Human Capital Investment

Right now I’m taking classes for 1 reason, to check a box. I’ve been working in technology since I was 16 years old. I dropped out of college at age 19 because I had 3 years of experience and after my first semester I got my bill and loan information and I realized that it wasn’t worth the money. The ROI didn’t look to be there with the high prices of upper education. I based that decision on my own experiences and went against what others had advised. They told me that it would be hard to go back later, and it would always hold me back, and one day….. one day I would hit a ceiling in my career. Without my degree, they told me, I would hit that ceiling. I think after 23 years in my industry I have hit that ceiling. I am currently a Director level manager leading a team each day to accomplish my company’s technology goals.

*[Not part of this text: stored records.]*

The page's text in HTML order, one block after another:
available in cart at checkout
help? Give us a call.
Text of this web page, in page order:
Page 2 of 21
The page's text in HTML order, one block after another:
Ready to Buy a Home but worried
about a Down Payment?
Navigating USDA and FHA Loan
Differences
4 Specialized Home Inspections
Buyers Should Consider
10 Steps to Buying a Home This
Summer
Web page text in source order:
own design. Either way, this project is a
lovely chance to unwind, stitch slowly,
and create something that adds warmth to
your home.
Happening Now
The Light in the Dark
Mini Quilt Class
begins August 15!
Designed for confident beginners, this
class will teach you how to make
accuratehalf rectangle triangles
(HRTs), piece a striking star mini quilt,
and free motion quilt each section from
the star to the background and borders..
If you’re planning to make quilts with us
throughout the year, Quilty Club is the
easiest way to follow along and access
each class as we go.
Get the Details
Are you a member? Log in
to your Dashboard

I am good at my job. And I am compensated fairly. But I want more. I have never been someone who has given up on an idea or dream. I have never let anyone or anything hold me back from success. I am no stranger to hard work, and late nights studying. Since I dropped out of college I have made it a point to always try and be the smartest person in any room. It’s this drive for constant improvement that keeps me up at night as I research and learn, and research and learn, all the time consuming every bit of information I can. I do it for me. To make me better. I don’t want to ever hit that ceiling. I recently was looking for a change of scenery and I applied for a CIO position. CIO stands for Chief Information Officer. If you are working in the IT industry, CIO is the highest level you can achieve. This has been a dream of mine for many years now. I wasn’t allowed to interview for that other company’s CIO position because I couldn’t check a box. “Associates or Bachelors Degree” it said. I figured my 20+ years experience and resume of managing people, projects, budgets, and helping companies make strategic technology decisions would cover that check box. I was told it did not.

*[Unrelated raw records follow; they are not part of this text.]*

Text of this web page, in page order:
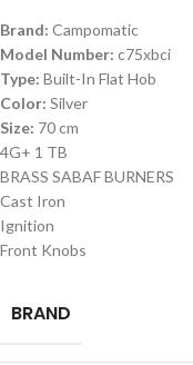
Brand: Campomatic
Model Number: c75xbci
Type: Built-In Flat Hob
Color: Silver
Size: 70 cm
4G+ 1 TB
BRASS SABAF BURNERS
Cast Iron
Ignition
Front Knobs
BRAND
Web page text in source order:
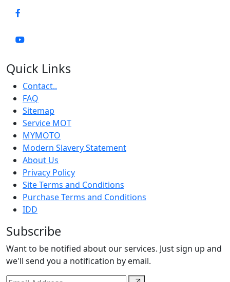
Quick Links
Contact..
FAQ
Sitemap
Service MOT
MYMOTO
Modern Slavery Statement
About Us
Privacy Policy
Site Terms and Conditions
Purchase Terms and Conditions
IDD
Subscribe
Want to be notified about our services. Just sign up and
we'll send you a notification by email.
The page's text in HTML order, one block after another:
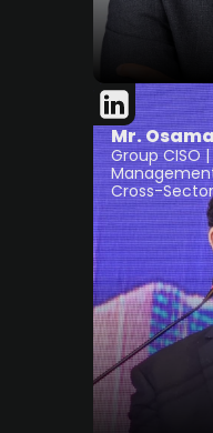
Mr.
Group CISO
Cross-
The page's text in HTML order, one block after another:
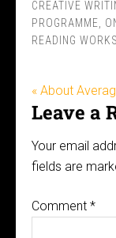
CREATIVE
PROGRAMME
READING
« About
Leave a
Your email
fields are
Comment *

Is this that ceiling I was told I’d hit? It motivated me to complete my education. I know the road to complete this will not be easy. It will take time, money, but most of all, it will take passion. While I have a clear goal I set out to achieve in checking that box, I was surprised to find something else along my journey…. passion. I’ve always had a passion for learning, everyone knows this about me. But I had a different idea of what college was like. My idea of college was 20 years old, and based on a bad experience. I did not think college would spark such an interest in me, such a passion. I thought of college as outdated and disconnected from the real world and what actually goes on in the workforce. I’m glad to say I’m loving this experience the 2nd time around. I’m excited, not only for the future where I can check the box, but I’m actually excited about the process. That is the the day to day that I’m living right now. Learning new things, applying that knowledge, pressuring myself to achieve on a weekly basis.

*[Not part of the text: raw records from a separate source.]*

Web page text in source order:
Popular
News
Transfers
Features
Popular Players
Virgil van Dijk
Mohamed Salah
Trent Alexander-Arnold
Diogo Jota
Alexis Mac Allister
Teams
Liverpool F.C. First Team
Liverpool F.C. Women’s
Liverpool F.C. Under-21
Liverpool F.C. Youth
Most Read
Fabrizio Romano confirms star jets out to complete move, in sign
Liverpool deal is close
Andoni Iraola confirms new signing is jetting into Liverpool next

After going through this process of returning to college for the 2nd time, I can honestly say that every dollar spent on education is worth it. Some dollars spent are more valuable than others, this is true. The timing has to be right for you. I’m 39 now, what do I want to be when I ‘grow up’? I am even thinking I need to set my sights higher than CIO now. I’m thinking business owner, partner, founder…. and of course Chief Innovator. To the future!